Exercise instructions:
Each line below should be repeated exactly as it stands.

Record extracts:
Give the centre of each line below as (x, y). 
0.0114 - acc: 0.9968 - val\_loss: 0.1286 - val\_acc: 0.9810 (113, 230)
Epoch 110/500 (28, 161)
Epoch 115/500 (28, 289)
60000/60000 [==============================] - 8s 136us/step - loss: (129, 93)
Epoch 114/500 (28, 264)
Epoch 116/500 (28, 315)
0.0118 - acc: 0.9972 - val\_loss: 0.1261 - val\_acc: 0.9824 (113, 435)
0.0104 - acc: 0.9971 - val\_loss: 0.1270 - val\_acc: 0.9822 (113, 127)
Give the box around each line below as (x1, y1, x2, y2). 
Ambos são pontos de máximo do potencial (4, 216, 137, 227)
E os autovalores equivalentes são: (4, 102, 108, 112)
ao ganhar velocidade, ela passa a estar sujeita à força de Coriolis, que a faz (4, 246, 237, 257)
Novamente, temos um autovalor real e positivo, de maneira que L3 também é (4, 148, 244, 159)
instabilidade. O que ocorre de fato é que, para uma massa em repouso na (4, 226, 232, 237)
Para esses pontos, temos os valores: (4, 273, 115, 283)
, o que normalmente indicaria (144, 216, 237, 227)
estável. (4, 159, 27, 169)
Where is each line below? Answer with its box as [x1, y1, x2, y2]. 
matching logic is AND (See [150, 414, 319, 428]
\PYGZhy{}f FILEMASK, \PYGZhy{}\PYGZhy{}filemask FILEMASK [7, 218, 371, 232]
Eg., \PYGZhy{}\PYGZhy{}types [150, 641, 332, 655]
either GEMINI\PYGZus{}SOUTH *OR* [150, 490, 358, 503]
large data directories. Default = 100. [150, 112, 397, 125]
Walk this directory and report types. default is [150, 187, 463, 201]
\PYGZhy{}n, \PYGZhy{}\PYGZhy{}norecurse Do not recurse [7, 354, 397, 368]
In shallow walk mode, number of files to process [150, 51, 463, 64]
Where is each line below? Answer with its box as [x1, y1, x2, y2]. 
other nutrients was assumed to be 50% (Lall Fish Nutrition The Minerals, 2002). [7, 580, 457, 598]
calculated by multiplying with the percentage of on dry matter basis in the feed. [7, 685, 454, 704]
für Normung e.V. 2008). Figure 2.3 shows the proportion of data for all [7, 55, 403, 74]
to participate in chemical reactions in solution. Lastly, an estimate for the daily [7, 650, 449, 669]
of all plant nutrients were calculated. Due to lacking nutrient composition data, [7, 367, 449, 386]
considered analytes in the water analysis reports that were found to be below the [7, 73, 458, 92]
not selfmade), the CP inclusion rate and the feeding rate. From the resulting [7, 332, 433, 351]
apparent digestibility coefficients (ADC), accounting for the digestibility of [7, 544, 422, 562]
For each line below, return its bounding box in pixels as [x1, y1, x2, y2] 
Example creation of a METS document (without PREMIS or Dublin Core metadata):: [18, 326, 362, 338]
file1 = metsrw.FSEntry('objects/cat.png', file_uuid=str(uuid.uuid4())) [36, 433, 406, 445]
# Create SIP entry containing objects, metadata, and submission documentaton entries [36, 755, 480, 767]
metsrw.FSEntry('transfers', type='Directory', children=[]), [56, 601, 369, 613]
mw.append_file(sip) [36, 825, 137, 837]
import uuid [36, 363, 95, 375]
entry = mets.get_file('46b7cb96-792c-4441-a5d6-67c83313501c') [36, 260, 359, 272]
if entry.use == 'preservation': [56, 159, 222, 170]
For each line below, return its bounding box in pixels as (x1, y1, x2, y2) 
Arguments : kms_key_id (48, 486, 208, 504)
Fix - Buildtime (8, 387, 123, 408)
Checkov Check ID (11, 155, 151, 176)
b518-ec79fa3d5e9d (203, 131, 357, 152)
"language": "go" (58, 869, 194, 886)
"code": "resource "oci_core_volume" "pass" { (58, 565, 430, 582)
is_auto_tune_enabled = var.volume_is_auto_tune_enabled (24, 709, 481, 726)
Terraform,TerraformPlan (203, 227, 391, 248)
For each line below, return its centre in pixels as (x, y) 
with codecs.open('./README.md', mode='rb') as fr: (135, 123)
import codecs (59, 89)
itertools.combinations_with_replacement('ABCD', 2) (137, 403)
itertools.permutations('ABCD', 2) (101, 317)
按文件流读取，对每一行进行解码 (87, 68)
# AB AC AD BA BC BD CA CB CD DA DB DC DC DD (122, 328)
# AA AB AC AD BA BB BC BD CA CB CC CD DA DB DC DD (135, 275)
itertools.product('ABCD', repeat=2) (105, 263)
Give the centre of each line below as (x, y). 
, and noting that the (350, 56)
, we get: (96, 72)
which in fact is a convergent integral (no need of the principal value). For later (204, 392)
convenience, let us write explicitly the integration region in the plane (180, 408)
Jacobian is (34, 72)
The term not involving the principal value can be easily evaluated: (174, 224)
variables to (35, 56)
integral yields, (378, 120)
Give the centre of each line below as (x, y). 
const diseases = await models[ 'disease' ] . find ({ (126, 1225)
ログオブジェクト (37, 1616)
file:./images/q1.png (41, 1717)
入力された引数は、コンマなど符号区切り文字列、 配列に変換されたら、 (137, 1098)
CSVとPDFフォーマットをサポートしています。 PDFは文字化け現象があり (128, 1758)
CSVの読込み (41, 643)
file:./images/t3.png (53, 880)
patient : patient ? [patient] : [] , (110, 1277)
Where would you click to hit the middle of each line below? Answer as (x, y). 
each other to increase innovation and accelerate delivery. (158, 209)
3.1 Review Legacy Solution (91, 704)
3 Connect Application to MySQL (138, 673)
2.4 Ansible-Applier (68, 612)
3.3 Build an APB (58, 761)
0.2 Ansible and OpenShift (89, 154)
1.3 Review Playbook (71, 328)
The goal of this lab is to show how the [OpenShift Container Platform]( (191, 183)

Answer space:
Give the centre of each line below as (x, y). 
0.0114 - acc: 0.9968 - val\_loss: 0.1286 - val\_acc: 0.9810 (113, 230)
Epoch 110/500 (28, 161)
Epoch 115/500 (28, 289)
60000/60000 [==============================] - 8s 136us/step - loss: (129, 93)
Epoch 114/500 (28, 264)
Epoch 116/500 (28, 315)
0.0118 - acc: 0.9972 - val\_loss: 0.1261 - val\_acc: 0.9824 (113, 435)
0.0104 - acc: 0.9971 - val\_loss: 0.1270 - val\_acc: 0.9822 (113, 127)
Give the box around each line below as (x1, y1, x2, y2). 
Ambos são pontos de máximo do potencial (4, 216, 137, 227)
E os autovalores equivalentes são: (4, 102, 108, 112)
ao ganhar velocidade, ela passa a estar sujeita à força de Coriolis, que a faz (4, 246, 237, 257)
Novamente, temos um autovalor real e positivo, de maneira que L3 também é (4, 148, 244, 159)
instabilidade. O que ocorre de fato é que, para uma massa em repouso na (4, 226, 232, 237)
Para esses pontos, temos os valores: (4, 273, 115, 283)
, o que normalmente indicaria (144, 216, 237, 227)
estável. (4, 159, 27, 169)
Where is each line below? Answer with its box as [x1, y1, x2, y2]. 
matching logic is AND (See [150, 414, 319, 428]
\PYGZhy{}f FILEMASK, \PYGZhy{}\PYGZhy{}filemask FILEMASK [7, 218, 371, 232]
Eg., \PYGZhy{}\PYGZhy{}types [150, 641, 332, 655]
either GEMINI\PYGZus{}SOUTH *OR* [150, 490, 358, 503]
large data directories. Default = 100. [150, 112, 397, 125]
Walk this directory and report types. default is [150, 187, 463, 201]
\PYGZhy{}n, \PYGZhy{}\PYGZhy{}norecurse Do not recurse [7, 354, 397, 368]
In shallow walk mode, number of files to process [150, 51, 463, 64]
Where is each line below? Answer with its box as [x1, y1, x2, y2]. 
other nutrients was assumed to be 50% (Lall Fish Nutrition The Minerals, 2002). [7, 580, 457, 598]
calculated by multiplying with the percentage of on dry matter basis in the feed. [7, 685, 454, 704]
für Normung e.V. 2008). Figure 2.3 shows the proportion of data for all [7, 55, 403, 74]
to participate in chemical reactions in solution. Lastly, an estimate for the daily [7, 650, 449, 669]
of all plant nutrients were calculated. Due to lacking nutrient composition data, [7, 367, 449, 386]
considered analytes in the water analysis reports that were found to be below the [7, 73, 458, 92]
not selfmade), the CP inclusion rate and the feeding rate. From the resulting [7, 332, 433, 351]
apparent digestibility coefficients (ADC), accounting for the digestibility of [7, 544, 422, 562]
For each line below, return its bounding box in pixels as [x1, y1, x2, y2] 
Example creation of a METS document (without PREMIS or Dublin Core metadata):: [18, 326, 362, 338]
file1 = metsrw.FSEntry('objects/cat.png', file_uuid=str(uuid.uuid4())) [36, 433, 406, 445]
# Create SIP entry containing objects, metadata, and submission documentaton entries [36, 755, 480, 767]
metsrw.FSEntry('transfers', type='Directory', children=[]), [56, 601, 369, 613]
mw.append_file(sip) [36, 825, 137, 837]
import uuid [36, 363, 95, 375]
entry = mets.get_file('46b7cb96-792c-4441-a5d6-67c83313501c') [36, 260, 359, 272]
if entry.use == 'preservation': [56, 159, 222, 170]
For each line below, return its bounding box in pixels as (x1, y1, x2, y2) 
Arguments : kms_key_id (48, 486, 208, 504)
Fix - Buildtime (8, 387, 123, 408)
Checkov Check ID (11, 155, 151, 176)
b518-ec79fa3d5e9d (203, 131, 357, 152)
"language": "go" (58, 869, 194, 886)
"code": "resource "oci_core_volume" "pass" { (58, 565, 430, 582)
is_auto_tune_enabled = var.volume_is_auto_tune_enabled (24, 709, 481, 726)
Terraform,TerraformPlan (203, 227, 391, 248)
For each line below, return its centre in pixels as (x, y) 
with codecs.open('./README.md', mode='rb') as fr: (135, 123)
import codecs (59, 89)
itertools.combinations_with_replacement('ABCD', 2) (137, 403)
itertools.permutations('ABCD', 2) (101, 317)
按文件流读取，对每一行进行解码 (87, 68)
# AB AC AD BA BC BD CA CB CD DA DB DC DC DD (122, 328)
# AA AB AC AD BA BB BC BD CA CB CC CD DA DB DC DD (135, 275)
itertools.product('ABCD', repeat=2) (105, 263)
Give the centre of each line below as (x, y). 
, and noting that the (350, 56)
, we get: (96, 72)
which in fact is a convergent integral (no need of the principal value). For later (204, 392)
convenience, let us write explicitly the integration region in the plane (180, 408)
Jacobian is (34, 72)
The term not involving the principal value can be easily evaluated: (174, 224)
variables to (35, 56)
integral yields, (378, 120)
Give the centre of each line below as (x, y). 
const diseases = await models[ 'disease' ] . find ({ (126, 1225)
ログオブジェクト (37, 1616)
file:./images/q1.png (41, 1717)
入力された引数は、コンマなど符号区切り文字列、 配列に変換されたら、 (137, 1098)
CSVとPDFフォーマットをサポートしています。 PDFは文字化け現象があり (128, 1758)
CSVの読込み (41, 643)
file:./images/t3.png (53, 880)
patient : patient ? [patient] : [] , (110, 1277)
Where would you click to hit the middle of each line below? Answer as (x, y). 
each other to increase innovation and accelerate delivery. (158, 209)
3.1 Review Legacy Solution (91, 704)
3 Connect Application to MySQL (138, 673)
2.4 Ansible-Applier (68, 612)
3.3 Build an APB (58, 761)
0.2 Ansible and OpenShift (89, 154)
1.3 Review Playbook (71, 328)
The goal of this lab is to show how the [OpenShift Container Platform]( (191, 183)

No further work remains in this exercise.